Stored items from a collection
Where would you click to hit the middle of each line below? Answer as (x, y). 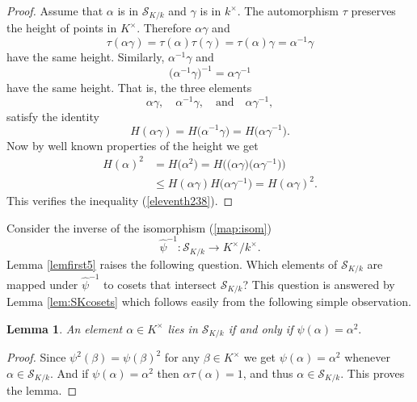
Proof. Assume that (55, 10)
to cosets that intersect (160, 284)
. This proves (373, 373)
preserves (373, 10)
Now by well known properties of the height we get (133, 145)
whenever (368, 357)
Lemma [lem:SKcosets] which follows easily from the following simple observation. (209, 301)
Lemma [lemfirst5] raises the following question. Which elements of (172, 264)
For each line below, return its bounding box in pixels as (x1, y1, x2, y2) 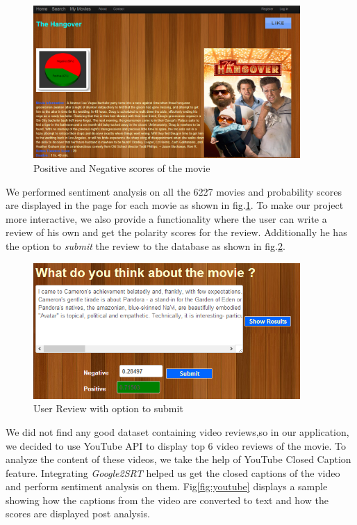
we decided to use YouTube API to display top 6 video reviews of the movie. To (6, 438, 347, 453)
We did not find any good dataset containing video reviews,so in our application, (6, 424, 349, 439)
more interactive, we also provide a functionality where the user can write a (6, 211, 327, 226)
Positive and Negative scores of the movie (33, 160, 210, 175)
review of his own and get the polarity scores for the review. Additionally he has (6, 225, 347, 240)
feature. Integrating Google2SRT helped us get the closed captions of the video (6, 465, 340, 480)
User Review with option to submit (33, 401, 183, 416)
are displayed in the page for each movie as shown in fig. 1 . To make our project (6, 198, 344, 212)
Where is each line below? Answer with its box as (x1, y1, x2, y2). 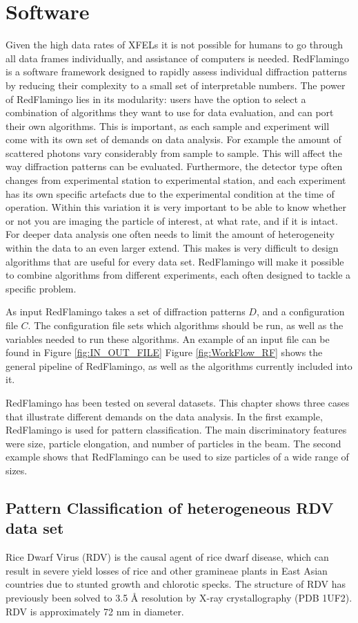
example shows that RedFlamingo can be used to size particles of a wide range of (6, 449, 349, 464)
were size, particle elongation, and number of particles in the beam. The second (6, 436, 341, 450)
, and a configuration (256, 304, 345, 319)
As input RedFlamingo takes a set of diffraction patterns (6, 304, 246, 319)
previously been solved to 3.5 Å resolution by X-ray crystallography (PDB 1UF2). (6, 590, 352, 604)
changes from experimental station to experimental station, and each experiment (6, 173, 346, 187)
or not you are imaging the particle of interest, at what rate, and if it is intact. (6, 213, 338, 227)
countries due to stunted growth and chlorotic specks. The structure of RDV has (6, 577, 346, 591)

Task prompt. Output all of the entries verbatim, leaving out any images.

Answer to this task.
Where would you click to hit the middle of each line below? Answer as (x, y). 
Proof. Assume that (55, 10)
to cosets that intersect (160, 284)
. This proves (373, 373)
preserves (373, 10)
Now by well known properties of the height we get (133, 145)
whenever (368, 357)
Lemma [lem:SKcosets] which follows easily from the following simple observation. (209, 301)
Lemma [lemfirst5] raises the following question. Which elements of (172, 264)
For each line below, return its bounding box in pixels as (x1, y1, x2, y2) 
we decided to use YouTube API to display top 6 video reviews of the movie. To (6, 438, 347, 453)
We did not find any good dataset containing video reviews,so in our application, (6, 424, 349, 439)
more interactive, we also provide a functionality where the user can write a (6, 211, 327, 226)
Positive and Negative scores of the movie (33, 160, 210, 175)
review of his own and get the polarity scores for the review. Additionally he has (6, 225, 347, 240)
feature. Integrating Google2SRT helped us get the closed captions of the video (6, 465, 340, 480)
User Review with option to submit (33, 401, 183, 416)
are displayed in the page for each movie as shown in fig. 1 . To make our project (6, 198, 344, 212)
Where is each line below? Answer with its box as (x1, y1, x2, y2). 
example shows that RedFlamingo can be used to size particles of a wide range of (6, 449, 349, 464)
were size, particle elongation, and number of particles in the beam. The second (6, 436, 341, 450)
, and a configuration (256, 304, 345, 319)
As input RedFlamingo takes a set of diffraction patterns (6, 304, 246, 319)
previously been solved to 3.5 Å resolution by X-ray crystallography (PDB 1UF2). (6, 590, 352, 604)
changes from experimental station to experimental station, and each experiment (6, 173, 346, 187)
or not you are imaging the particle of interest, at what rate, and if it is intact. (6, 213, 338, 227)
countries due to stunted growth and chlorotic specks. The structure of RDV has (6, 577, 346, 591)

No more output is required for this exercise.